The pros of incorporating your practice:
- Corporation is a separate legal entity from its owner
- Ability to limit commercial liability (not personal liability for professional negligence)
- Estate and succession planning opportunities
- Low tax rate on first $500,000 of taxable income depending on association
- Lifetime capital gains exemption (“CGE”) available to certain health care professionals
- Pay salary and dividends to family members to income split and utilize lower marginal rates
- Opportunity to earn investment income at preferential tax rates
- Leave income in the company that is not needed for personal expenses and thereby defer income tax
- Defer paying personal income tax at the owner level
- Use insurance strategies to reduce income taxes at death and while living
Frequently Asked Questions | Planning For The Future – Investments
Here is a list of frequently asked questions concerning future investments. Click the question to reveal the answer.
Since the early 2000’s, regulated professionals are allowed to incorporate their practices as a result of new legislation. There are a number of specific requirements that must be met, one of which is contained in Paragraph 3.2 (2)(5) of the Ontario Business Corporations Act (OBCA):
“The articles of Incorporation of a professional corporation shall provide that the corporation may not carry on a business other than the practice of the profession but this paragraph shall not be construed to prevent the corporation from carrying on activities related to or ancillary to the practice of the profession, including the investment of surplus funds earned by the corporation.”
As a result, provided that the investing activities do not become so significant that they become the primary avenue of business, surplus funds within the corporation can be invested in stocks, bonds, mutual funds and possibly other financial instruments.
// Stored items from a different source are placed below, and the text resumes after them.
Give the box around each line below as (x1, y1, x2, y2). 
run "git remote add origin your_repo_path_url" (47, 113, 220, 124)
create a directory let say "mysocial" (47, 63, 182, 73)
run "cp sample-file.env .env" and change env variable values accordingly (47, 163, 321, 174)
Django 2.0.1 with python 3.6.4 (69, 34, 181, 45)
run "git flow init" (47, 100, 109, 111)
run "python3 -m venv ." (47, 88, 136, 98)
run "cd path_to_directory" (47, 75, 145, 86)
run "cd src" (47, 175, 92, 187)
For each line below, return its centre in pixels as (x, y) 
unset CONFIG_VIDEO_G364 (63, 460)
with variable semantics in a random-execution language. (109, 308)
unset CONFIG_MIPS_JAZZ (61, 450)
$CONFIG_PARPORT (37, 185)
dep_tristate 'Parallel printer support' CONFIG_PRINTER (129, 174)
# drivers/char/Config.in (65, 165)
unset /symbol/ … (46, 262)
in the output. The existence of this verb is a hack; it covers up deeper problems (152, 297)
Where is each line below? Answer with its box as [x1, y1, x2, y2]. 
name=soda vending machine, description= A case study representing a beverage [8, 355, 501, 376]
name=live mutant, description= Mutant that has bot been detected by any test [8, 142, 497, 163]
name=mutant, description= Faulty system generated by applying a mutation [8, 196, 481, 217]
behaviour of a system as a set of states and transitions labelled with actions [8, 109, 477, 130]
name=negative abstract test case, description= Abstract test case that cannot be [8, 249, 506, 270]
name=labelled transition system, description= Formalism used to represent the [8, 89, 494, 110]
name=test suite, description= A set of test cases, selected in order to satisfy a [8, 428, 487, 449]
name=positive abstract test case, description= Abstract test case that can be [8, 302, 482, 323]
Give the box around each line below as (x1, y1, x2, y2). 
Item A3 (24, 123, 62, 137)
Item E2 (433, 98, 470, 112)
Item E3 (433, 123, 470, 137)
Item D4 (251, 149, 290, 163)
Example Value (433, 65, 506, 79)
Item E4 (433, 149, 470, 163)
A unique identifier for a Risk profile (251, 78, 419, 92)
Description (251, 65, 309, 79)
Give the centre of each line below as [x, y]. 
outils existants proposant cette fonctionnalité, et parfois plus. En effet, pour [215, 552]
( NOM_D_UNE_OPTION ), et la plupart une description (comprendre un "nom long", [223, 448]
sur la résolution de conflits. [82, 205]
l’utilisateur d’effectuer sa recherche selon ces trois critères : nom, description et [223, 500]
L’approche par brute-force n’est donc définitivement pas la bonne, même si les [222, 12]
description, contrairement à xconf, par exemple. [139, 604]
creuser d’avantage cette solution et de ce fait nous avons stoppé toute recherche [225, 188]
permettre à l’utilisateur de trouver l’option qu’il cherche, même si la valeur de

We do not recommend the holding of investment-type real property in your professional corporation.
When the investment portfolio becomes substantial, additional planning may be required for a tax efficient mechanism in removing the funds to another entity.
We recommend investing through the corporation.
To fully utilize the income tax deferral benefit available to the corporation, we recommend only withdrawing funds needed for lifestyle. The residual can be invested by the corporation as mentioned above. Not only will the investment portfolio grow at a faster pace but your personal tax rate at withdrawal in the future could potentially be lower, achieving an overall tax saving.
RRSP is a great tax deferral vehicle for an unincorporated person. This may not be true for you after incorporation. In order to generate RRSP room, you must receive sufficient salary from your corporation. The problem with a salary is that a salary is not as tax efficient as a dividend. In addition, salary would trigger a requirement to contribute to the Canada Pension Plan, which costs over $4,000 per year currently. For these reasons, we recommend forgoing the traditional salary / RRSP route. Instead, your remuneration would consist of dividend only, with your corporate investment account being viewed as your “personal RRSP” going forward. There are some exceptions to this general principal.
TFSA, on the other hand, is a handy tool in saving for rainy days. Given the small annual limit, you may
consider contributing to the extent personal funds are available.
If your life insurance is not currently owned by your corporation, you should consider transferring it to the corporation. Although a payment of life insurance premium is not deductible either way, it is cheaper to pay from after-tax dollars in the corporation because of the low corporate tax rate. In addition, some types of life insurance product contain an investment component that will grow tax free.
At retirement, you may be able to borrow against the investment account for your retirement cash needs. When the life insurance death benefit is eventually paid out at your demise, an amount equal to amounts you have borrowed during your lifetime will be held back, with the balance being distributed to your estate with no tax.
Corporate-class investments are another tax beneficial investment which would provide overall tax effective financial growth.